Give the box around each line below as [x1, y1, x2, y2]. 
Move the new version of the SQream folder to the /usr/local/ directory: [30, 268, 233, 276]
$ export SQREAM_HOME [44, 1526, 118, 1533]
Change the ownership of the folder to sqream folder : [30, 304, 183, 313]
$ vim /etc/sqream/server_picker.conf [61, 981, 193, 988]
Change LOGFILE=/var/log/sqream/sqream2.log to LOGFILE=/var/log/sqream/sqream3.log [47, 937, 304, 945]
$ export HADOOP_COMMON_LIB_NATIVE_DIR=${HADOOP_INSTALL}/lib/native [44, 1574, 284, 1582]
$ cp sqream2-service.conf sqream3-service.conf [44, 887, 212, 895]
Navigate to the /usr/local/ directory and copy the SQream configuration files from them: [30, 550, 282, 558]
* * *
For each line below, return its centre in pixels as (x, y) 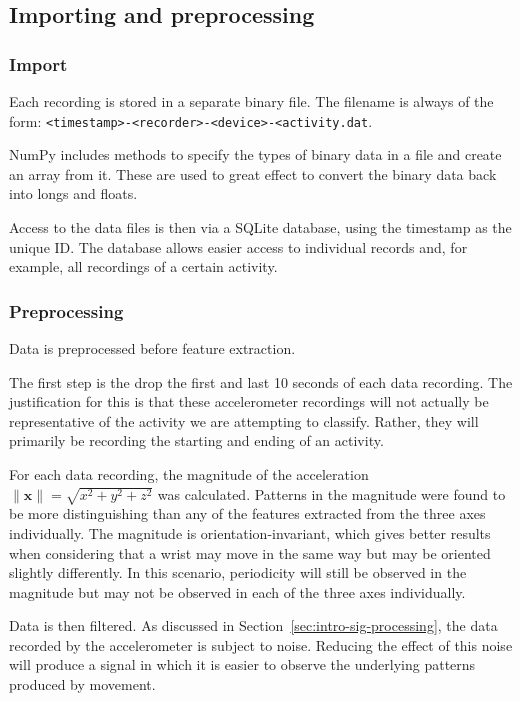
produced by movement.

** Exercise objective **
Find the lines of the listing above that hold "export". Please copy them.

** Solution for this problem **
$ export SQREAM_HOME [44, 1526, 118, 1533]
$ export HADOOP_COMMON_LIB_NATIVE_DIR=${HADOOP_INSTALL}/lib/native [44, 1574, 284, 1582]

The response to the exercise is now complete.